BEGIN
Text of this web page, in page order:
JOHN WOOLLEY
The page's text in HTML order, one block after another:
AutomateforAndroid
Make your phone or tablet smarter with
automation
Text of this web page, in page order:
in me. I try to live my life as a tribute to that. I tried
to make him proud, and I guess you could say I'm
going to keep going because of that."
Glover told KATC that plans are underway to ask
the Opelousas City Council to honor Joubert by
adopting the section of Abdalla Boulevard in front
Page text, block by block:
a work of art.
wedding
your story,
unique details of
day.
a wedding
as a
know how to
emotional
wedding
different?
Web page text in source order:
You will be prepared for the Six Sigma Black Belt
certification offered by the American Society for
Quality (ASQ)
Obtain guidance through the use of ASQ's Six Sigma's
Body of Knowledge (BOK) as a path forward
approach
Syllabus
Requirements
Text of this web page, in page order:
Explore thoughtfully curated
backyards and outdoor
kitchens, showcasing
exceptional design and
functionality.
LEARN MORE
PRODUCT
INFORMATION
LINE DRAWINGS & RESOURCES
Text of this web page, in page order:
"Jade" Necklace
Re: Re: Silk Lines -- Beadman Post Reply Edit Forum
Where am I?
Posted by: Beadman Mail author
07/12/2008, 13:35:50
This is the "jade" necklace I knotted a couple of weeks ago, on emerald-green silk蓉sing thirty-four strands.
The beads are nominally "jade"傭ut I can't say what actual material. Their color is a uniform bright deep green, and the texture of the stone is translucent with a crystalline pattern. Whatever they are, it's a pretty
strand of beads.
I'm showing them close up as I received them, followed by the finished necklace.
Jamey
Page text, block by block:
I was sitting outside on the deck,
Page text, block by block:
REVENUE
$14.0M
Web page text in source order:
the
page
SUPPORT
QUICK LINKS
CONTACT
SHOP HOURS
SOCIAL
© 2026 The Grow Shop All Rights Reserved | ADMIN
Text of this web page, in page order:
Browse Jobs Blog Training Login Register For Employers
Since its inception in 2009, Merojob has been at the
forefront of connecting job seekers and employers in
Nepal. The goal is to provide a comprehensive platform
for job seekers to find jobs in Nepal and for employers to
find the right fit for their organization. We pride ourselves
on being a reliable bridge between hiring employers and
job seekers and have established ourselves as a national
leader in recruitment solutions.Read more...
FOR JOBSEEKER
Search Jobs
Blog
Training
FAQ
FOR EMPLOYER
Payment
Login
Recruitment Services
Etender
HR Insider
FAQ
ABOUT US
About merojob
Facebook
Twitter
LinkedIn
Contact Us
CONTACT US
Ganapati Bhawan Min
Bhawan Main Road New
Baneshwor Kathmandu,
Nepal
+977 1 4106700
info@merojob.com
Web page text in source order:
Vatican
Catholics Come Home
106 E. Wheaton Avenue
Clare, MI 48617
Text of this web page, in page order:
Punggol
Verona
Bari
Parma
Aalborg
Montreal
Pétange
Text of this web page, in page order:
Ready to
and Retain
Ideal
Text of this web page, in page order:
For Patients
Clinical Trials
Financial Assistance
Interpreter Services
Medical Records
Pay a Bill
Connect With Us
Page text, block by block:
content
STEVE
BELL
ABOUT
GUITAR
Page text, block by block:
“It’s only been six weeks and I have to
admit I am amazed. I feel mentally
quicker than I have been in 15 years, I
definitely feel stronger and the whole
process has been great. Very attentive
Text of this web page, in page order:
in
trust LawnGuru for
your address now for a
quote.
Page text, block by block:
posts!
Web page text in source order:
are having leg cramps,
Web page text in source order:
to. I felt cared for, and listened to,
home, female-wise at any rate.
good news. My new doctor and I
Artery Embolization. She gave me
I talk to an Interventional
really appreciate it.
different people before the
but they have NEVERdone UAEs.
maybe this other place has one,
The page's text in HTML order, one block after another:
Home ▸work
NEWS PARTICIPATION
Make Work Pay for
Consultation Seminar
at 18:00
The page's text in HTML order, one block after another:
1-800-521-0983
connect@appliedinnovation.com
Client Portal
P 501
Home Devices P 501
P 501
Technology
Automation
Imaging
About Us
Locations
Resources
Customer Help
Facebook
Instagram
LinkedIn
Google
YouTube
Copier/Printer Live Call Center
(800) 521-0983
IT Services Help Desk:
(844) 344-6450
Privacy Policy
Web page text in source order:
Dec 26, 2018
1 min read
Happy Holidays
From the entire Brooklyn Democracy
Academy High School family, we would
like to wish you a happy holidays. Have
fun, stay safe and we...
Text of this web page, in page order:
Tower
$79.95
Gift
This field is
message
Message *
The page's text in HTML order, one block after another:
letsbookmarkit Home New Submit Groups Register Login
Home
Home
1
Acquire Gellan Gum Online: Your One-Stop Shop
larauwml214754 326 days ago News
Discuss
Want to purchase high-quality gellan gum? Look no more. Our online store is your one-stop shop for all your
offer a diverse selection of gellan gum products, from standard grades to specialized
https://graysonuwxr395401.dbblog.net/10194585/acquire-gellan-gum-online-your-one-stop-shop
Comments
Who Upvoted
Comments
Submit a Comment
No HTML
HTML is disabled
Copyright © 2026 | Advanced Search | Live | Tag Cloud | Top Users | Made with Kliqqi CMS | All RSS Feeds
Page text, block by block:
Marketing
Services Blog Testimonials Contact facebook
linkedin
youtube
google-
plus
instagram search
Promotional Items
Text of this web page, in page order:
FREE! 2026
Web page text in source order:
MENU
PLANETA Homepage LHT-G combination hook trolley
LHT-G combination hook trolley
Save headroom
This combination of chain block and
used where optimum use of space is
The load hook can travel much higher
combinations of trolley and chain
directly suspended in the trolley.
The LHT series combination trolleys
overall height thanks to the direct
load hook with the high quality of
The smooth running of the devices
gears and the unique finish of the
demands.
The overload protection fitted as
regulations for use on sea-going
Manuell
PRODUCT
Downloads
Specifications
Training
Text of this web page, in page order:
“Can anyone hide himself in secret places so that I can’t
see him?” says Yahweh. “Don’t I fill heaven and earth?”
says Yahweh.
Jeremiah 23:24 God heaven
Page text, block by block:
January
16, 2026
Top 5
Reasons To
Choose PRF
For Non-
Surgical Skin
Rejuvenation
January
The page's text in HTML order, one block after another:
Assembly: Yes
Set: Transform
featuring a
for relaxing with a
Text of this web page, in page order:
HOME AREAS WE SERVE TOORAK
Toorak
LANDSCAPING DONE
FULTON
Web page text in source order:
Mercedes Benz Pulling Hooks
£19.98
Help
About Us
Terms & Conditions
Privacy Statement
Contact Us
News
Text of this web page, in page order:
END
• **WHAT THE TASK REQUIRES**: Each of the records should be written out again, exactly as it reads.

• **SOLUTION TO THIS EXERCISE**:
Text of this web page, in page order:
JOHN WOOLLEY
The page's text in HTML order, one block after another:
AutomateforAndroid
Make your phone or tablet smarter with
automation
Text of this web page, in page order:
in me. I try to live my life as a tribute to that. I tried
to make him proud, and I guess you could say I'm
going to keep going because of that."
Glover told KATC that plans are underway to ask
the Opelousas City Council to honor Joubert by
adopting the section of Abdalla Boulevard in front
Page text, block by block:
a work of art.
wedding
your story,
unique details of
day.
a wedding
as a
know how to
emotional
wedding
different?
Web page text in source order:
You will be prepared for the Six Sigma Black Belt
certification offered by the American Society for
Quality (ASQ)
Obtain guidance through the use of ASQ's Six Sigma's
Body of Knowledge (BOK) as a path forward
approach
Syllabus
Requirements
Text of this web page, in page order:
Explore thoughtfully curated
backyards and outdoor
kitchens, showcasing
exceptional design and
functionality.
LEARN MORE
PRODUCT
INFORMATION
LINE DRAWINGS & RESOURCES
Text of this web page, in page order:
"Jade" Necklace
Re: Re: Silk Lines -- Beadman Post Reply Edit Forum
Where am I?
Posted by: Beadman Mail author
07/12/2008, 13:35:50
This is the "jade" necklace I knotted a couple of weeks ago, on emerald-green silk蓉sing thirty-four strands.
The beads are nominally "jade"傭ut I can't say what actual material. Their color is a uniform bright deep green, and the texture of the stone is translucent with a crystalline pattern. Whatever they are, it's a pretty
strand of beads.
I'm showing them close up as I received them, followed by the finished necklace.
Jamey
Page text, block by block:
I was sitting outside on the deck,
Page text, block by block:
REVENUE
$14.0M
Web page text in source order:
the
page
SUPPORT
QUICK LINKS
CONTACT
SHOP HOURS
SOCIAL
© 2026 The Grow Shop All Rights Reserved | ADMIN
Text of this web page, in page order:
Browse Jobs Blog Training Login Register For Employers
Since its inception in 2009, Merojob has been at the
forefront of connecting job seekers and employers in
Nepal. The goal is to provide a comprehensive platform
for job seekers to find jobs in Nepal and for employers to
find the right fit for their organization. We pride ourselves
on being a reliable bridge between hiring employers and
job seekers and have established ourselves as a national
leader in recruitment solutions.Read more...
FOR JOBSEEKER
Search Jobs
Blog
Training
FAQ
FOR EMPLOYER
Payment
Login
Recruitment Services
Etender
HR Insider
FAQ
ABOUT US
About merojob
Facebook
Twitter
LinkedIn
Contact Us
CONTACT US
Ganapati Bhawan Min
Bhawan Main Road New
Baneshwor Kathmandu,
Nepal
+977 1 4106700
info@merojob.com
Web page text in source order:
Vatican
Catholics Come Home
106 E. Wheaton Avenue
Clare, MI 48617
Text of this web page, in page order:
Punggol
Verona
Bari
Parma
Aalborg
Montreal
Pétange
Text of this web page, in page order:
Ready to
and Retain
Ideal
Text of this web page, in page order:
For Patients
Clinical Trials
Financial Assistance
Interpreter Services
Medical Records
Pay a Bill
Connect With Us
Page text, block by block:
content
STEVE
BELL
ABOUT
GUITAR
Page text, block by block:
“It’s only been six weeks and I have to
admit I am amazed. I feel mentally
quicker than I have been in 15 years, I
definitely feel stronger and the whole
process has been great. Very attentive
Text of this web page, in page order:
in
trust LawnGuru for
your address now for a
quote.
Page text, block by block:
posts!
Web page text in source order:
are having leg cramps,
Web page text in source order:
to. I felt cared for, and listened to,
home, female-wise at any rate.
good news. My new doctor and I
Artery Embolization. She gave me
I talk to an Interventional
really appreciate it.
different people before the
but they have NEVERdone UAEs.
maybe this other place has one,
The page's text in HTML order, one block after another:
Home ▸work
NEWS PARTICIPATION
Make Work Pay for
Consultation Seminar
at 18:00
The page's text in HTML order, one block after another:
1-800-521-0983
connect@appliedinnovation.com
Client Portal
P 501
Home Devices P 501
P 501
Technology
Automation
Imaging
About Us
Locations
Resources
Customer Help
Facebook
Instagram
LinkedIn
Google
YouTube
Copier/Printer Live Call Center
(800) 521-0983
IT Services Help Desk:
(844) 344-6450
Privacy Policy
Web page text in source order:
Dec 26, 2018
1 min read
Happy Holidays
From the entire Brooklyn Democracy
Academy High School family, we would
like to wish you a happy holidays. Have
fun, stay safe and we...
Text of this web page, in page order:
Tower
$79.95
Gift
This field is
message
Message *
The page's text in HTML order, one block after another:
letsbookmarkit Home New Submit Groups Register Login
Home
Home
1
Acquire Gellan Gum Online: Your One-Stop Shop
larauwml214754 326 days ago News
Discuss
Want to purchase high-quality gellan gum? Look no more. Our online store is your one-stop shop for all your
offer a diverse selection of gellan gum products, from standard grades to specialized
https://graysonuwxr395401.dbblog.net/10194585/acquire-gellan-gum-online-your-one-stop-shop
Comments
Who Upvoted
Comments
Submit a Comment
No HTML
HTML is disabled
Copyright © 2026 | Advanced Search | Live | Tag Cloud | Top Users | Made with Kliqqi CMS | All RSS Feeds
Page text, block by block:
Marketing
Services Blog Testimonials Contact facebook
linkedin
youtube
google-
plus
instagram search
Promotional Items
Text of this web page, in page order:
FREE! 2026
Web page text in source order:
MENU
PLANETA Homepage LHT-G combination hook trolley
LHT-G combination hook trolley
Save headroom
This combination of chain block and
used where optimum use of space is
The load hook can travel much higher
combinations of trolley and chain
directly suspended in the trolley.
The LHT series combination trolleys
overall height thanks to the direct
load hook with the high quality of
The smooth running of the devices
gears and the unique finish of the
demands.
The overload protection fitted as
regulations for use on sea-going
Manuell
PRODUCT
Downloads
Specifications
Training
Text of this web page, in page order:
“Can anyone hide himself in secret places so that I can’t
see him?” says Yahweh. “Don’t I fill heaven and earth?”
says Yahweh.
Jeremiah 23:24 God heaven
Page text, block by block:
January
16, 2026
Top 5
Reasons To
Choose PRF
For Non-
Surgical Skin
Rejuvenation
January
The page's text in HTML order, one block after another:
Assembly: Yes
Set: Transform
featuring a
for relaxing with a
Text of this web page, in page order:
HOME AREAS WE SERVE TOORAK
Toorak
LANDSCAPING DONE
FULTON
Web page text in source order:
Mercedes Benz Pulling Hooks
£19.98
Help
About Us
Terms & Conditions
Privacy Statement
Contact Us
News
Text of this web page, in page order:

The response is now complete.